Mesulame Rakuro

Personal information
- Born: 15 May 1932 Nailaga, Colony of Fiji, British Empire
- Died: 13 June 1969 (aged 37) Drasa Training Farm, Fiji

Sport
- Sport: Athletics
- Events: Discus throw, shot put

Medal record
South Pacific Games
| Gold medal – first place | 1963 Suva | Discus |
| Gold medal – first place | 1963 Suva | Shot put |
| Gold medal – first place | 1966 Nouméa | Discus |

= Mesulame Rakuro =

Fijian athlete (1932–1969)

Mesulame Rakuro (12 May 1932 – 13 June 1969) was a Fijian athlete specialising in the discus throw and shot put.

==Biography==
Born in Nailaga, Ba Province, Rakuro was a teacher. He competed in both the discus (in which he finished eighth) and 4 x 110 yards relay at the 1954 British Empire and Commonwealth Games, before being selected to represent Fiji at the 1956 Summer Olympics, the first time the country had participated in the Olympics. He qualified for the final round, in which he finished fifteenth. He subsequently represented Fiji at the Independence Games in Malaya the following year, and was again selected for the British Empire and Commonwealth Games of 1958, where he finished fifth. Following the games, he competed in a Commonwealth versus Great Britain athletics meet in London in August 1958, where he set a Fijian discus record of 51.84m, The record stood for 61 years until being broken by Mustafa Fall in 2019.
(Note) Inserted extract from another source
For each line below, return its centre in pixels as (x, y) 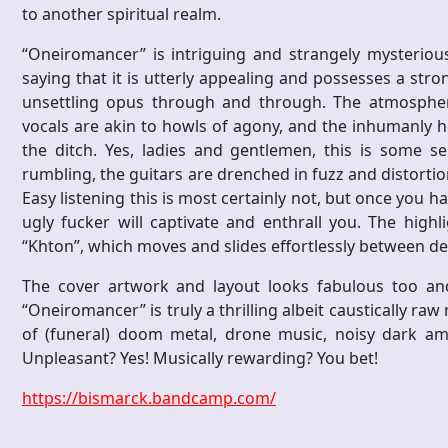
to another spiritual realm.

Rakuro competed in the 1960 Summer Olympics, but failed to progress beyond the qualifying round. However, he went on to win gold in both the discus and shot put in the 1963 South Pacific Games. He retained his gold in the discus in the 1966 edition.

Rakuro was Fiji's first Olympic flag bearer. He carried the flag of Fiji in the opening ceremonies of both the 1956 and 1960 Summer Games.

Rakuro died at his home in the Drasa Training Farm in June 1969. He was inducted into the Fiji Sports Hall of Fame in 1991.